Le mécanisme de règlement des différends vacille à son tour. Les nominations à l’organe d’appel sont bloquées, fragilisant l’ensemble du dispositif. Les grands dossiers d’aujourd’hui, subventions publiques, transition écologique, souveraineté industrielle, échappent souvent au contrôle strict du multilatéralisme. Un système conçu pour la stabilité doit désormais composer avec la fragmentation, les rivalités géopolitiques et des agendas économiques de plus en plus hétérogènes.

Livre GATT ouvert avec ordinateur portable sur un bureau en bois

Ressources et analyses pour approfondir l’étude du GATT et de l’OMC

Pour qui veut comprendre la mécanique et la portée du GATT et de l’OMC, quelques repères sont incontournables. L’accord de Genève de 1947, signé par 23 pays, sert d’ossature au système commercial international. Les différents rounds de négociation, du Tokyo Round sur les barrières non tarifaires au Kennedy Round et ses baisses tarifaires spectaculaires, jalonnent l’histoire du commerce mondial. L’aboutissement du Uruguay Round (1986-1994) donne naissance à l’OMC via l’Accord de Marrakech, signalant le passage d’un accord multilatéral à une véritable organisation internationale. Cette évolution accompagne de nouveaux enjeux : ouverture des services (AGCS), protection de la propriété intellectuelle (ADPIC), encadrement des investissements (TRIMS).

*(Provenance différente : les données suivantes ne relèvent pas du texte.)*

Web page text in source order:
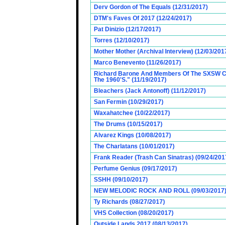
Derv Gordon of The Equals (12/31/2017)
DTM's Faves Of 2017 (12/24/2017)
Pat Dinizio (12/17/2017)
Torres (12/10/2017)
Mother Mother (Archival Interview) (12/03/
Marco Benevento (11/26/2017)
Richard Barone And Members Of The
The 1960'S." (11/19/2017)
Bleachers (Jack Antonoff) (11/12/2017)
San Fermin (10/29/2017)
Waxahatchee (10/22/2017)
The Drums (10/15/2017)
Alvarez Kings (10/08/2017)
The Charlatans (10/01/2017)
Frank Reader (Trash Can Sinatras) (09/24/
Perfume Genius (09/17/2017)
SSHH (09/10/2017)
NEW MELODIC ROCK AND ROLL (09/03/2017)
Ty Richards (08/27/2017)
VHS Collection (08/20/2017)

Pour se repérer dans cet univers, plusieurs outils sont à privilégier. Les textes fondateurs, Accord de Marrakech, actes finaux des rounds successifs, documents issus des Conférences ministérielles, fournissent la base documentaire. Les analyses institutionnelles de l’OMC, celles de la Banque mondiale ou du FMI, apportent des éclairages sur les dispositifs de règlement des différends et sur la géopolitique des négociations.

Voici quelques ressources clés à explorer pour aller plus loin :

  • Les rapports annuels de l’OMC retracent l’évolution du commerce mondial et dressent l’état des règles en vigueur.
  • Les archives du GATT permettent de remonter aux premiers pas du multilatéralisme commercial, jusqu’aux débats sur la création avortée de l’OIC à La Havane en 1948.
  • Les biographies de figures majeures, de Peter Sutherland à Eric Wyndham White, dévoilent la dimension politique des grandes négociations.

L’examen du GATT et de l’OMC dépasse le simple récit institutionnel. Il croise le droit, l’économie internationale et les stratégies des États, des 23 pays fondateurs aux 164 membres actuels. S’interroger sur l’évolution des règles, le rôle des conférences ministérielles ou la trajectoire des accords sectoriels, c’est aussi saisir la mécanique d’un système qui, sans cesse, réinvente ses équilibres. Difficile de prédire la prochaine mutation, mais une chose est sûre : le commerce mondial ne cesse de surprendre ceux qui l’observent de près.